Now let’s take a look at what the main drivers are for the prediction of housing prices according to this model. Click on ‘Related’ to get the screen below:
On the screen above, we will click on the first set of generated data called the “Numeric Prediction model based on the Boston housing dataset. Drivers”. That will bring up the data set generated by the model creation process that outlines the main drivers. Click on ‘Visualize’ in the top right-hand corner to analyze the data. Hold down CTRL and select ‘Driver Name’, ‘Coefficient’ and ‘Correlation’ and drag them onto the visualization canvas. If you select a visualization type of vertical bar chart, you will see the following main drivers (sorted by Coefficient high to low):
The number of rooms (rm) and whether the house is on the Charles River or not (chas) are strongly positively correlated with the housing price (as these go up so does the price of the house). On the other side, we can see that the pupil-teacher ratio (ptratio) and % of the population of lower status (lstat) are negatively correlated with housing prices.
Step 4: Apply the machine learning predictive model we just trained to a data set to predict housing prices
Now we are ready to apply our trained ML model to predict housing prices. One thing to keep in mind is that the data set to which the ML model will be applied needs to have the same inputs (i.e., columns) as the trained ML model. To achieve this, we will apply our trained ML model to the original Boston housing data set.
To apply an ML model we need to create a data flow in OAC. Click on ‘Create’ in the upper right-hand corner and then click on ‘Data Flow’. Click on your Boston housing data set to add it to the data flow:
Use the scroll bar on the left-hand side to scroll down until you see the ‘Apply Model’. Drag ‘Apply Model’ onto the plus sign to the right of the Boston Housing data set. Select the machine learning model we just created and trained (in my case it will be the model called “Numeric Prediction model based on the Boston Housing data set). Select OK.

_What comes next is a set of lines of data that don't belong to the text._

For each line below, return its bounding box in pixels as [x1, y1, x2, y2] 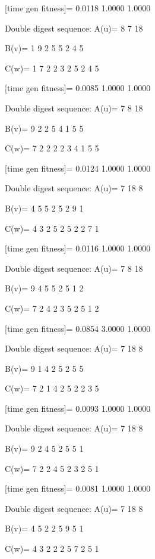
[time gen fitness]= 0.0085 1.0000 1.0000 [5, 82, 151, 94]
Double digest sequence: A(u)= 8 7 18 [5, 21, 143, 34]
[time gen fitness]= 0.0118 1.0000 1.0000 [5, 2, 151, 14]
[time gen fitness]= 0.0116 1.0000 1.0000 [5, 242, 151, 254]
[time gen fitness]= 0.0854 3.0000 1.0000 [5, 322, 151, 334]
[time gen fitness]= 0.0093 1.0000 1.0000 [5, 402, 151, 414]
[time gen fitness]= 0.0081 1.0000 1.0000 [5, 482, 151, 495]
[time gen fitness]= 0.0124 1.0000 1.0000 [5, 162, 151, 174]
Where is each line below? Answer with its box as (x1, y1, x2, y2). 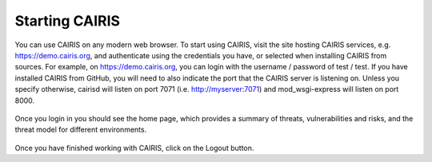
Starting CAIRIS (14, 12, 120, 30)
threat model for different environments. (14, 124, 147, 135)
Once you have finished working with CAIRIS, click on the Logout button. (14, 143, 254, 152)
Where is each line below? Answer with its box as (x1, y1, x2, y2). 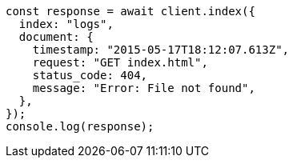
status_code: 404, (32, 69, 148, 82)
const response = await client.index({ (6, 5, 255, 18)
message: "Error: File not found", (32, 82, 255, 94)
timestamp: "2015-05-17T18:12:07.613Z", (32, 43, 290, 56)
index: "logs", (18, 18, 114, 30)
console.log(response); (6, 120, 155, 133)
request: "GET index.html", (32, 56, 208, 69)
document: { (18, 30, 94, 43)
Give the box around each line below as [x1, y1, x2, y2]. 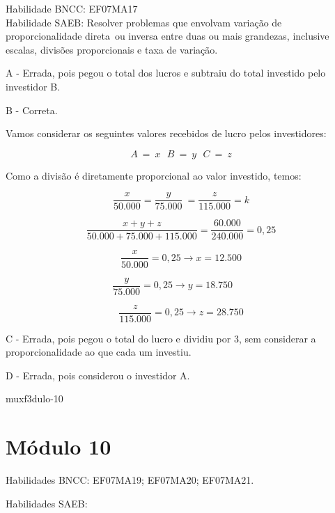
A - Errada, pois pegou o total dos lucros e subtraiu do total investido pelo [6, 65, 326, 80]
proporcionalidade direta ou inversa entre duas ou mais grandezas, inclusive [6, 29, 329, 43]
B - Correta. [6, 102, 58, 117]
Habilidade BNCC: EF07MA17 [6, 1, 138, 15]
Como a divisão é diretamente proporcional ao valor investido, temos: [6, 168, 302, 182]
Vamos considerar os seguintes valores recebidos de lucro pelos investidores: [6, 126, 327, 141]
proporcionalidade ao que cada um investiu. [6, 345, 192, 359]
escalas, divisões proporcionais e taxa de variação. [6, 42, 218, 56]
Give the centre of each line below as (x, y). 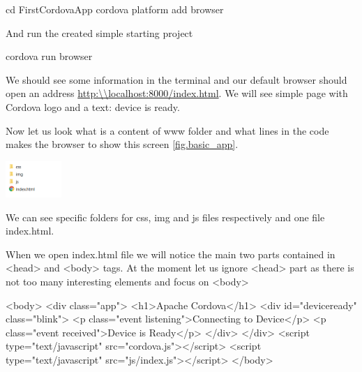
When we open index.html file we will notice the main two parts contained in (171, 254)
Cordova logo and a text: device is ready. (93, 106)
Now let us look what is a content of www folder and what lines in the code (167, 130)
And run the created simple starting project (99, 32)
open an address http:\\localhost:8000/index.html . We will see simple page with (177, 93)
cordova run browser (49, 56)
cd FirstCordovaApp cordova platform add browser (115, 9)
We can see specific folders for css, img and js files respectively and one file (165, 217)
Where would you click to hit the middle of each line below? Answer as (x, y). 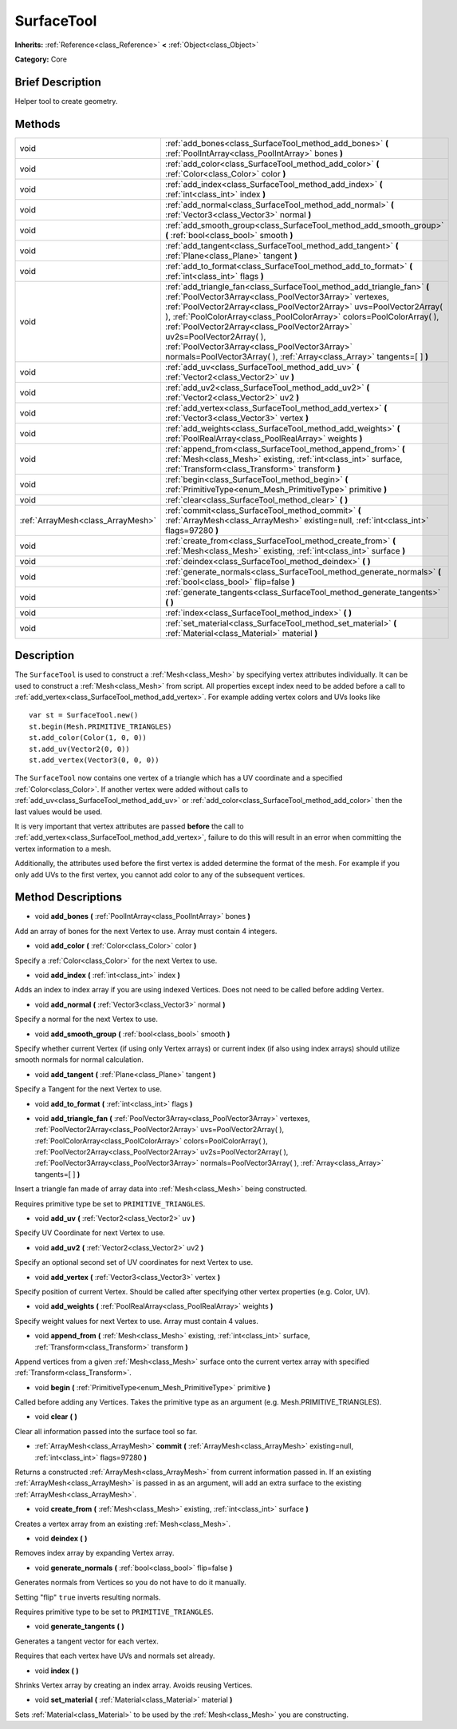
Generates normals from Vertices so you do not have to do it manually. (130, 1583)
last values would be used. (59, 812)
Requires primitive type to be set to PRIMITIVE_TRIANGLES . (114, 1612)
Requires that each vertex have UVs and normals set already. (115, 1656)
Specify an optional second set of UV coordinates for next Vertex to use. (134, 1262)
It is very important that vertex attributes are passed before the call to (129, 826)
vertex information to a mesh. (63, 849)
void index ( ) (57, 1671)
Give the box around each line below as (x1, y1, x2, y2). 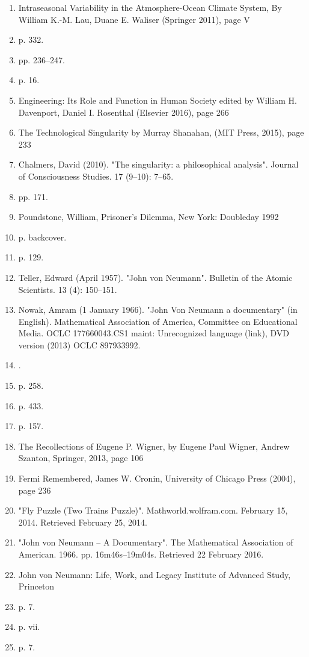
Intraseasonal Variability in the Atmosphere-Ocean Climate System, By (18, 1, 282, 13)
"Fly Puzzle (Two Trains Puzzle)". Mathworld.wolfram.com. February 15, (18, 504, 288, 517)
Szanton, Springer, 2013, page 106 (18, 451, 144, 464)
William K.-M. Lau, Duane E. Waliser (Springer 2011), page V (18, 13, 250, 25)
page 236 (18, 483, 51, 496)
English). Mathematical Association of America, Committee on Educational (18, 315, 298, 327)
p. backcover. (18, 230, 67, 243)
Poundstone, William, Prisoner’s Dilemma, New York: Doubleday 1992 (18, 210, 279, 223)
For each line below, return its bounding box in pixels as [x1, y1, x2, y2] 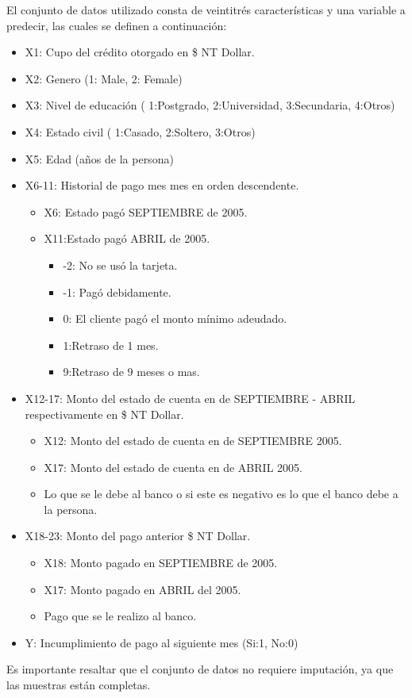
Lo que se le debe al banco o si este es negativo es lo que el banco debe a [44, 485, 399, 502]
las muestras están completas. [6, 677, 151, 693]
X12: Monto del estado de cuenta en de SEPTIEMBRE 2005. [44, 432, 342, 449]
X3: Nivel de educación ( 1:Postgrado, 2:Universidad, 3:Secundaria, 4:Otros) [25, 97, 395, 113]
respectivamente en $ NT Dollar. [25, 405, 184, 422]
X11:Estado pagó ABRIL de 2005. [44, 230, 210, 247]
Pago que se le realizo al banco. [44, 608, 197, 624]
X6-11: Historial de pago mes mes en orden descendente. [25, 177, 299, 194]
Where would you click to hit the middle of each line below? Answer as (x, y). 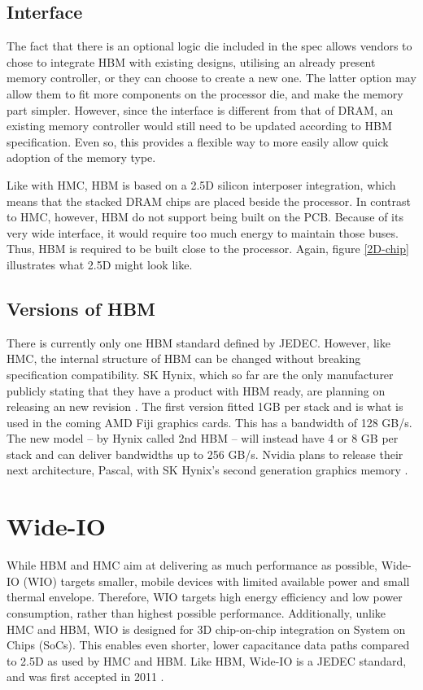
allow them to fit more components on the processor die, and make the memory (205, 93)
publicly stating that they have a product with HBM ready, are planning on (196, 390)
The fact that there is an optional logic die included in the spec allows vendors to (209, 46)
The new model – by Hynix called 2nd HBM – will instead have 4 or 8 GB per (203, 438)
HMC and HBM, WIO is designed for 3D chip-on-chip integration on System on (206, 629)
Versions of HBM (81, 308)
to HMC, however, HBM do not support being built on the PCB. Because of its (205, 217)
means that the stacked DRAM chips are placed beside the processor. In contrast (209, 201)
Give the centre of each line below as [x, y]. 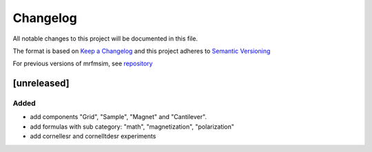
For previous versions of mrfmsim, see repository [83, 64]
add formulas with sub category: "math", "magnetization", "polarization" [132, 127]
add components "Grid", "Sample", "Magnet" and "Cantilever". [118, 117]
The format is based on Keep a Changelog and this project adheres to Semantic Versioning [142, 51]
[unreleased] [41, 84]
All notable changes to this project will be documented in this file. [105, 39]
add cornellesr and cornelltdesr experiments [93, 136]
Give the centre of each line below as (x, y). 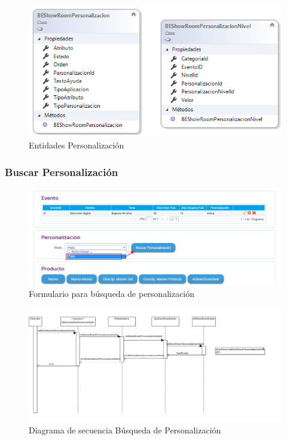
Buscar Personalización (62, 172)
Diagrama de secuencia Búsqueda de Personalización (125, 430)
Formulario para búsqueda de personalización (112, 294)
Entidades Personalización (77, 145)
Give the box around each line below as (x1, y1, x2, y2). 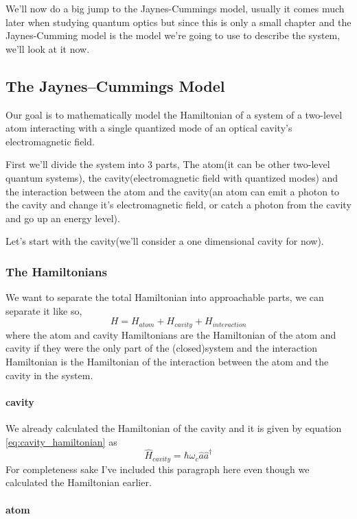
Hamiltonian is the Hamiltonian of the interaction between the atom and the (5, 354, 329, 368)
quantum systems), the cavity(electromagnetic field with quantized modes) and (5, 170, 338, 184)
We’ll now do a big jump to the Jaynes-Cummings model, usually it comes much (5, 1, 345, 15)
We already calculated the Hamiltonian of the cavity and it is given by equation (5, 420, 342, 435)
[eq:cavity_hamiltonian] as (5, 434, 117, 448)
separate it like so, (5, 303, 82, 317)
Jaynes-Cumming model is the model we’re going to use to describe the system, (5, 28, 341, 43)
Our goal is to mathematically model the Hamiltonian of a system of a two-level (5, 107, 343, 121)
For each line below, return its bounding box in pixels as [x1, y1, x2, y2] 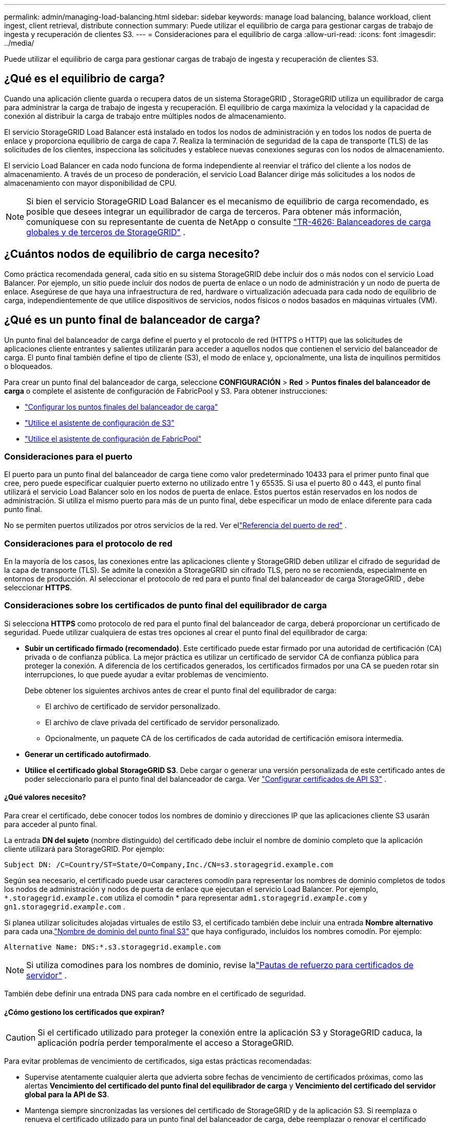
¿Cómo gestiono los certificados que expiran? [4, 1007, 165, 1016]
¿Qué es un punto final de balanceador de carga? [4, 313, 260, 327]
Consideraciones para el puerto [4, 451, 133, 462]
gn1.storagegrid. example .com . [4, 902, 125, 911]
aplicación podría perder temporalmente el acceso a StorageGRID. [38, 1038, 294, 1048]
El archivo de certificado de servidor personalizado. [45, 701, 220, 711]
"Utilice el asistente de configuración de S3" [25, 418, 175, 427]
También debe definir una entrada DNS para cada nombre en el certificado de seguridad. [4, 989, 306, 998]
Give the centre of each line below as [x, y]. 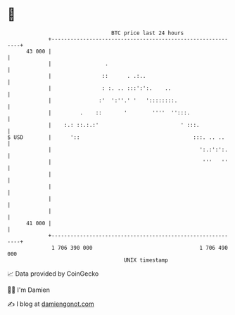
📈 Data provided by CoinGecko [53, 274]
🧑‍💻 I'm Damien [29, 290]
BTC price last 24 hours [148, 33]
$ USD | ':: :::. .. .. [116, 137]
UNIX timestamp [146, 260]
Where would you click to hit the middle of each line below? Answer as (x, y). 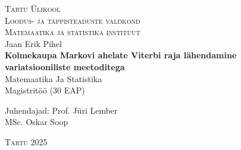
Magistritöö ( (29, 90)
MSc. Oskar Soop (37, 122)
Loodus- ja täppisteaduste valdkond (73, 20)
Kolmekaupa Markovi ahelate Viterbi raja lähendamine (121, 55)
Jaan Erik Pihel (33, 43)
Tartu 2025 (26, 141)
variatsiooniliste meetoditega (65, 66)
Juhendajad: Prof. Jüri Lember (61, 110)
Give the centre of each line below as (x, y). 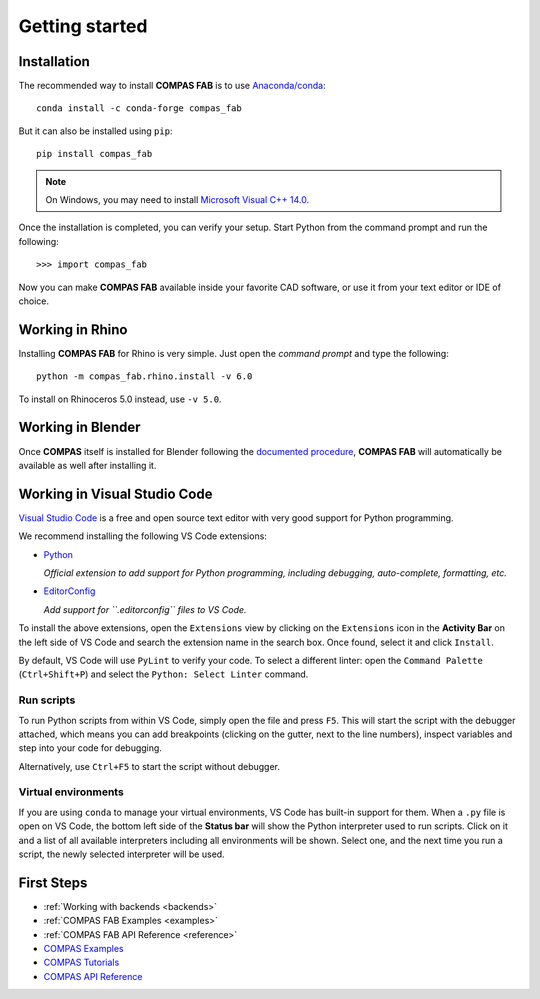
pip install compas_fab (94, 154)
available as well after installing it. (87, 465)
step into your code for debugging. (90, 748)
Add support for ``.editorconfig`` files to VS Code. (145, 609)
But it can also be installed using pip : (95, 131)
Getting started (83, 26)
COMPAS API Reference (93, 976)
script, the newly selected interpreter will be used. (121, 854)
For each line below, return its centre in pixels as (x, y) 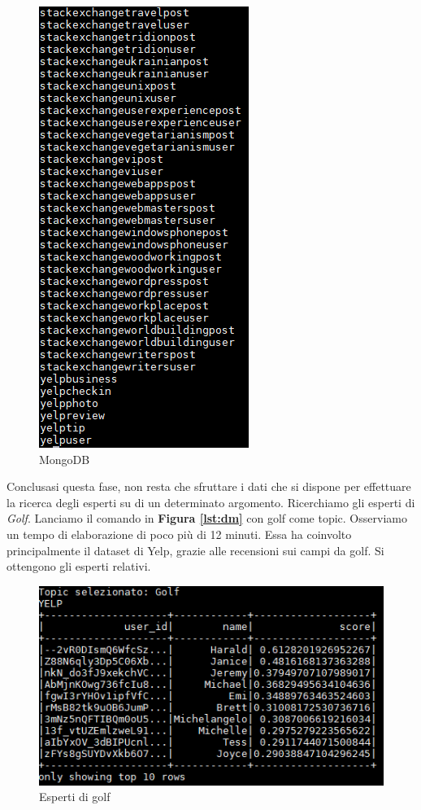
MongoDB (65, 459)
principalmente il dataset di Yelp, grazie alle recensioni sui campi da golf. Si (195, 550)
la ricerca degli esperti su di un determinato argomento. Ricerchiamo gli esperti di (211, 502)
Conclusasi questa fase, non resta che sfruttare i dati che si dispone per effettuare (209, 486)
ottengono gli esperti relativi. (79, 566)
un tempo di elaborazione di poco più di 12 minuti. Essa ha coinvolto (179, 534)
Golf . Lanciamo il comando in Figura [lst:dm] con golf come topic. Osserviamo (207, 518)
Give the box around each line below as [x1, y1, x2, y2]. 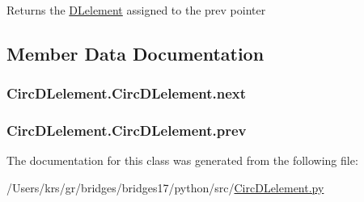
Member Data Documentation [6, 40, 265, 65]
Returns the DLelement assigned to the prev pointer [6, 2, 266, 18]
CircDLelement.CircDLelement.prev [6, 120, 247, 141]
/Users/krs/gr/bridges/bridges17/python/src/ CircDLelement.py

Now we need to give the column that will contain the predicted value a name and also save the data set that will be created when we run the model. The column name for the predicted value defaults to “PredictedValue” and we will leave it that way. Use the scroll bar on the left to scroll back up until you see ‘Save Data Set’. Drag ‘Save Data Set’ next to the ‘Apply Model’. Give the new data set a name, save it to data set storage and change House ID to be treated as an attribute.
Lastly, we need to save the data flow and then run it to create the new data set with the predicted value. As we did before, please click on ‘Save’ in the upper right-hand corner and give the data flow whatever name you like. Then click on ‘Run Data Flow’ to apply the model to the Boston housing data set to predict housing prices. This will create a data set that we will analyze in the next step.
Step 5: Analyze the predicted values
Click on the ‘hamburger’ icon in the upper left-hand corner and then click on ‘Data’ to find your data set with the predicted value. Once you find your data set, click on the ‘Actions Menu’ for your data set and select ‘Create Project’ (my data set is called ‘Housing Prices with Predicted Value’):
Select ‘PredictedValue’, ‘medv’ and ‘House ID’ and select ‘Scatter’ as the visualization type. You will see the predicted value for each House ID compared to the original median value. Although there are some outliers the majority of the predictions are close to the original house value:
I encourage you to explore the machine learning capabilities of Oracle Analytics Cloud. Have fun!